Oct. 09--It was just over two decades ago that MTV began bombarding its viewers with the sounds of Seattle's grunge movement, featuring the angst-ridden anthems and grinding guitars of the scene's most pivotal trail-blazers: Nirvana, Pearl Jam and Soundgarden.
For me, the music still resides in a nice, cushy corner of my heart. I may never be able to let it go.
After all, few bands in rock history have made a more immediate and tangible impact on the contemporary musical landscape than those flannel-wearing trendsetters did at a time when mainstream radio was awash in the hair metal of Poison and Def Leppard.
But seemingly within hours of the release of Nirvana's anarchic, rage-fueled single "Smells Like Teen Spirit" -- and its twisted, anti-pep-rally video -- the rules had changed.
Artifice was devalued; pure, raw emotion became king.
Just as the Beatles, Led Zeppelin, the Who, Pink Floyd, the Doors and so many others survived absurdity to earn integrity, affecting the collective consciousness by spearheading a unilateral force that united a single counterculture in the mid-'70s, the '90s were my rock 'n' roll revolution.
I was reminded of this fact after stumbling upon writer/director Cameron Crowe's 2011 documentary "Pearl Jam Twenty" on Netflix over the weekend. It comes to TV this weekend, airing on VH1 at 10 p.m. Saturday.

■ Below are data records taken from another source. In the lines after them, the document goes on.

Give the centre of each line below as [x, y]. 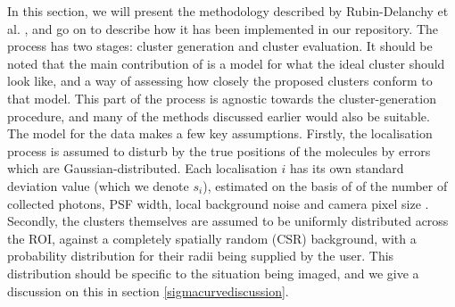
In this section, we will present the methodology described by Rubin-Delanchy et [228, 11]
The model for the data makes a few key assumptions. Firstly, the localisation [220, 133]
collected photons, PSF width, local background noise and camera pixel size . [218, 203]
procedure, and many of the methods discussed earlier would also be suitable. [219, 116]
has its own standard [347, 168]
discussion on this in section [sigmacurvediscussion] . [148, 290]
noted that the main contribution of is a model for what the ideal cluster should [226, 63]
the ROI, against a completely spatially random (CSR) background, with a [212, 238]

Part of me wishes I had seen it sooner but, nevertheless, the film successfully jogged my memory of exactly how that period of untied combat boots, knit caps, unkempt hair and walls of visceral distortion captivated the rock world.
Some might say this movie is a fan-only production. I tend to think of it as a reverently assembled tribute to the career of a working band that's still very much, to quote the title of Pearl Jam's most iconic hit, "Alive."

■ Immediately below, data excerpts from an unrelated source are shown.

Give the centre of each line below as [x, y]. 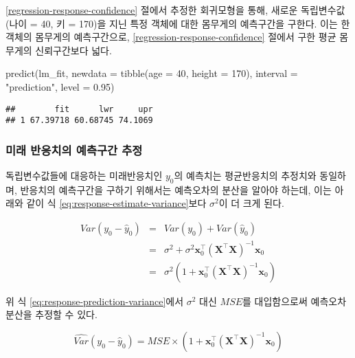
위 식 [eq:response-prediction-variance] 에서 [95, 301]
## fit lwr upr [79, 109]
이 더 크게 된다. [251, 203]
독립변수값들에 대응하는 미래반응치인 [84, 176]
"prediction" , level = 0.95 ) [60, 86]
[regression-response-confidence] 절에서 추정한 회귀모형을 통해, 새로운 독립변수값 [175, 10]
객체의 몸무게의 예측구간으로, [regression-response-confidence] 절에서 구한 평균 [171, 37]
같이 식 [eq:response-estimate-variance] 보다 [116, 203]
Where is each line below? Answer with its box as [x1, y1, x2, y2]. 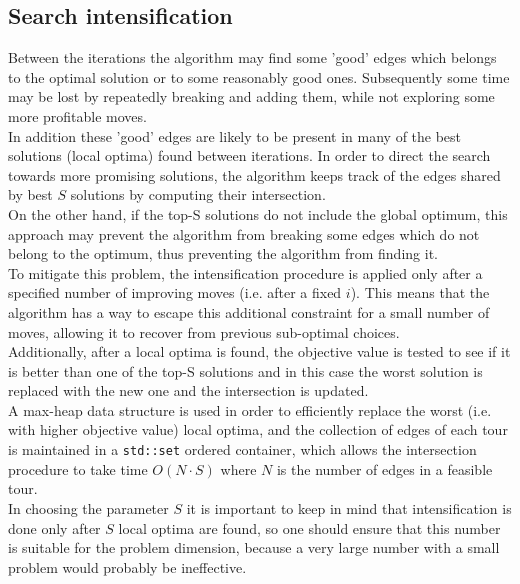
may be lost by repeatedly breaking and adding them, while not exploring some [8, 86, 495, 107]
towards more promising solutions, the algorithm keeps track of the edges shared [8, 164, 501, 185]
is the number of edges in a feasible [276, 458, 493, 479]
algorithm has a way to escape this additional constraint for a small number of [8, 301, 490, 322]
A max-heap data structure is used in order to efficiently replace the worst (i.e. [8, 399, 492, 420]
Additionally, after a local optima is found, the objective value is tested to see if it [8, 341, 511, 362]
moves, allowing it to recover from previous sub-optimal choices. [8, 321, 400, 342]
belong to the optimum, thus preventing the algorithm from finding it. [8, 243, 438, 264]

Crowe traces their roots to predecessor Mother Love Bone, a late '80s group formed by guitarist Stone Gossard and bassist Jeff Ament with singer Andy Wood. Wood, a huge personality who, in concert footage, seems as much glam as grunge, died of a heroin overdose in 1990.
The resulting search for a new frontman led to an audition tape from a young Californian named Eddie Vedder, and once he joined the reconstituted lineup -- which also included lead guitarist Mike McCready and a revolving door of drummers until they finally settled on former Soundgarden member Matt Cameron -- the skies were quite literally the limit.
How Pearl Jam dealt with their sudden rise to popularity, and the explosion of the Seattle music scene in general, is the subject of some of the most revealing interviews.
Crowe dutifully covers well-known points in the band's history, including Vedder's early feud with Nirvana's Kurt Cobain, the group members' appearance before a Congressional subcommittee as they protested Ticketmaster service charges, and the death of nine fans crushed by the crowd at the Roskilde Festival in Denmark in 2000.
That particular event forced the group to reexamine how it operated, and why. The reflection, and remorse, shown by Vedder and company is striking.
But the film details all of these circumstances with starry-eyed precision, stringing together one remark-able archival clip after another, which captures the majesty of this phenomenal live act, as well as some of the singer's most jaw-dropping, free-fall stage dives.
Their flinty independence and brawny, expansive sound, in songs like "Jeremy" and "World Wide Suicide," remain intact, as the group consistently fills arenas without chart-topping albums, commanding a fan devotion relished by the likes of, say, jam-band frontrunners Phish.
With its intimacy and (this can't be emphasized enough) superb hi-def quality, "Pearl Jam Twenty" is two hours of compelling rediscovery, especially if you got even a whiff of the grunge-soaked sea change of the '90s.